Lote Vilma Vītiņa

- Latvia -

Lote Vilma Vītiņa (1993) is a poet and an illustrator. She likes to work with both text and drawing and she has both written and illustrated two of her books: Dzejnieks un smarža (The Poet and Scent) (2019) – a picture book for children and her newest book Ūdenstornis (Water Tower) (2021) for young adults. Her debut book in poetry Meitene (Girl) was published in 2021. Her poems have been published in different literary magazines in Latvia and poetry anthologies, including the young poet anthology Kā pārvarēt niezi galvaskausā (How to Overcome the Itch in One’s Skull) compiled by Artis Ostups and published by Valters Dakša. In 2022, she received an Annual Latvian Literary Award for Water Towerin the Best Children’s Book category.

 

Lote Vilma studied painting at the Art Academy of Latvia, graduating in 2017. She has been writing poetry since her early teen years. Interestingly, her first publication in 2007 happened to have all of her names spelled wrong.

 

She thinks that one of the most meaningful things to do is to create books and finds that one of the most exciting things about bookmaking is the intertwining of the text with drawing. In her first book, The Poet and Scent, she combined poems about scents with lines of ink and watercolor. Water Tower is a book for young adults in the form of a girl’s notebook filled with thoughts, which have taken shape as prose poems, and tiny ink drawings that mirror the movements of her inner world. Her poetry collection Girl featured short poems, fragments of memories that are important to the author: brother, tickling, hands, garden.
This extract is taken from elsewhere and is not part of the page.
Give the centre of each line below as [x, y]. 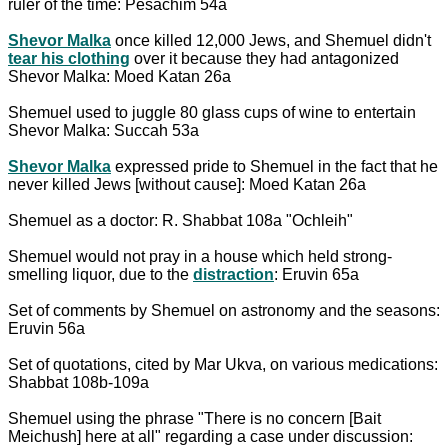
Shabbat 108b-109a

In her review of the poetry collection Girl (“I Like This Girl”, published in the online magazine Delfi), the poet and literary scholar Anna Auziņa said that “these poems are so simple that it is difficult to tell what exactly has been expressed in them and why they seem so beautiful.”

 

Auziņas colleague Kārlis Vērdiņš has this to say about Lote Vilma’s poems in the anthology How to Overcome the Itch in One’s Skull: “In spite the fact that everything is as if calm and recognizable from our own childhood summers, some barely noticeable tension lurks in these lines,  and a situation develops in the mind of the suspicious reader where the seeming calm can possibly become destroyed and the idyllic landscape acquires the potential to become a piece of TV news that ends with a call not to leave children unattended”.

 

Lote says that in addition to drawing, writing, and reading books, she enjoys observing plants and animals. Her plans involve writing a graphic novel about her crazy teen years and learning to play a new song on the recorder.

 

Water Tower is a serious and beautiful book, perhaps it could even be called a novel. It tells the story of a young person's coming of age and experiencing first love. When I read it, I thought it was about a girl. However, at some point, I thought that it could be about a young person of any gender. Also, the other person she meets, who by his presence and touch reveals to the protagonist the power and pain of love, is not marked as being of a particular gender. I think that's great. Lote Vilma Vītiņa describes her world very concretely and precisely, but the characters she creates are not predictable; it is a new world of metaphors in which a teenager can find strength from a clichéd reality that is not of their making,” the poet Inga Gaile writes in her review of Water Tower (“The Building of a Water Tower”, online magazine Satori).